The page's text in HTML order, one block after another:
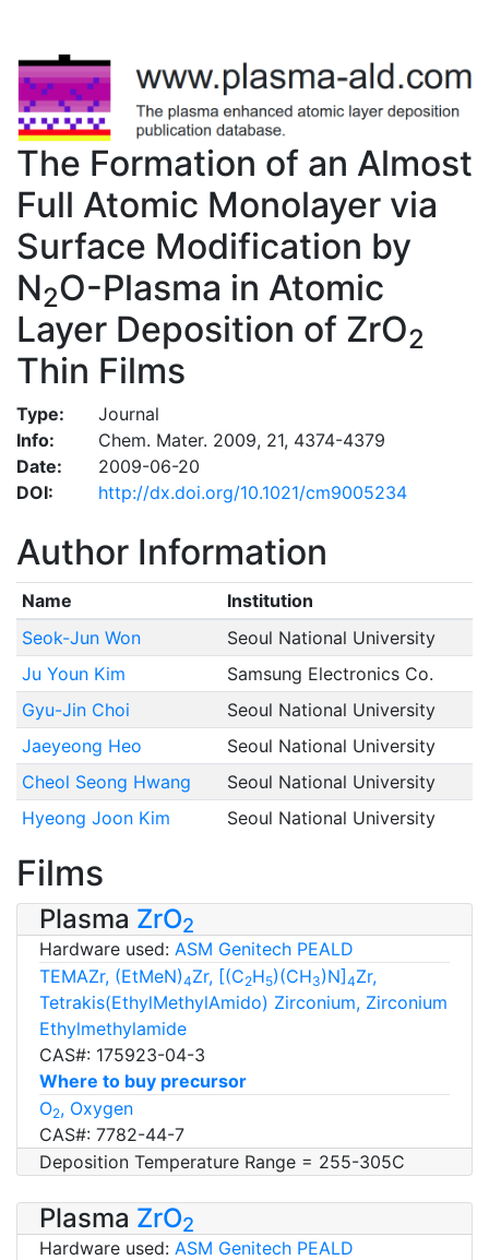
The Formation of an Almost
Full Atomic Monolayer via
Surface Modification by
N2O-Plasma in Atomic
Layer Deposition of ZrO2
Thin Films
Type:
Journal
Info:
Chem. Mater. 2009, 21, 4374-4379
Date:
2009-06-20
DOI:
http://dx.doi.org/10.1021/cm9005234
Author Information
Name
Institution
Seok-Jun Won
Seoul National University
Ju Youn Kim
Samsung Electronics Co.
Gyu-Jin Choi
Seoul National University
Jaeyeong Heo
Seoul National University
Cheol Seong Hwang
Seoul National University
Hyeong Joon Kim
Seoul National University
Films
Plasma ZrO2
Hardware used: ASM Genitech PEALD
TEMAZr, (EtMeN)4Zr, [(C2H5)(CH3)N]4Zr,
Tetrakis(EthylMethylAmido) Zirconium, Zirconium
Ethylmethylamide
CAS#: 175923-04-3
Where to buy precursor
O2, Oxygen
CAS#: 7782-44-7
Deposition Temperature Range = 255-305C
Plasma ZrO2
Hardware used: ASM Genitech PEALD
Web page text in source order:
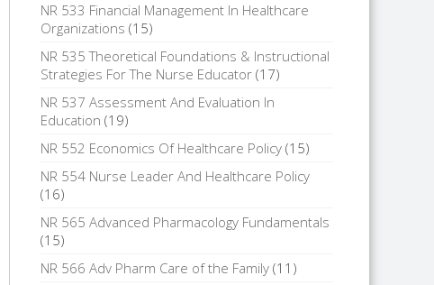
NR 533 Financial Management In Healthcare
Organizations (15)
NR 535 Theoretical Foundations & Instructional
Strategies For The Nurse Educator (17)
NR 537 Assessment And Evaluation In
Education (19)
NR 552 Economics Of Healthcare Policy (15)
NR 554 Nurse Leader And Healthcare Policy
(16)
NR 565 Advanced Pharmacology Fundamentals
(15)
NR 566 Adv Pharm Care of the Family (11)
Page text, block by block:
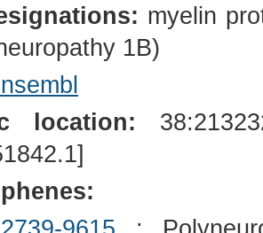
myelin
1B)
location:

• _EXERCISE OBJECTIVE_:
What is needed is each line of the entries that contains the word "Deposition".

• _TASK RESPONSE_:
Layer Deposition of ZrO2
Deposition Temperature Range = 255-305C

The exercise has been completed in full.